Fast forward to that evening and I was in Oceana, partying, again. Faye was there, but had to leave early as she was on placement at a primary school the next morning. After a few sly, short kisses, she said she was leaving.

“Why do you always text me at five and six o’clock in the morning?” I asked her, in an attempt to make her stay longer.

“Because I want some!” She replied, with no hesitation and a raised eyebrow. She turned and walked out.

“I’ll keep that in mind.” I said, as I watched her walk away. Maybe she expected me to follow her, opening an invitation for her bedroom and my Durex, or maybe she was just ‘throwing it out there’.

The next morning I woke with a steaming hangover, not remember much more of the events from the night before after Faye had left. I came out of my bedroom and made myself a cup of tea. Christian was in his room, playing PS2. I sat myself down on his bed.

“Hey dude, good night last night?” He asked.

“Um, yeah, from what I remember. I don’t even know when, or how, I got home.”

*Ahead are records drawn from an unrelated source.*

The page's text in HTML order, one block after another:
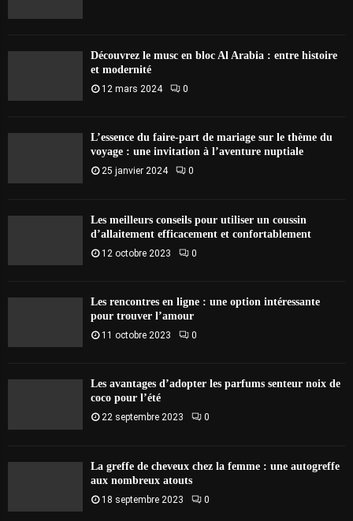
Découvrez le musc en bloc Al Arabia : entre histoire
et modernité
12 mars 2024 0
L’essence du faire-part de mariage sur le thème du
voyage : une invitation à l’aventure nuptiale
25 janvier 2024 0
Les meilleurs conseils pour utiliser un coussin
d’allaitement efficacement et confortablement
12 octobre 2023 0
Les rencontres en ligne : une option intéressante
pour trouver l’amour
11 octobre 2023 0
Les avantages d’adopter les parfums senteur noix de
coco pour l’été
22 septembre 2023 0
La greffe de cheveux chez la femme : une autogreffe
aux nombreux atouts
18 septembre 2023 0

“It was about 4ish, you didn’t wake me, don’t worry. I was getting some work out of the way.” What was he, I thought to myself? A drug dealer? A pimp? Who works at 4am? “You and Faye then?”

“What about me and Faye?” I responded, in mock shock, thinking he was referring to the Trojans on my shelf.

He rolled his eyes. “You must know that she has her eyes on you to be her boyfriend.”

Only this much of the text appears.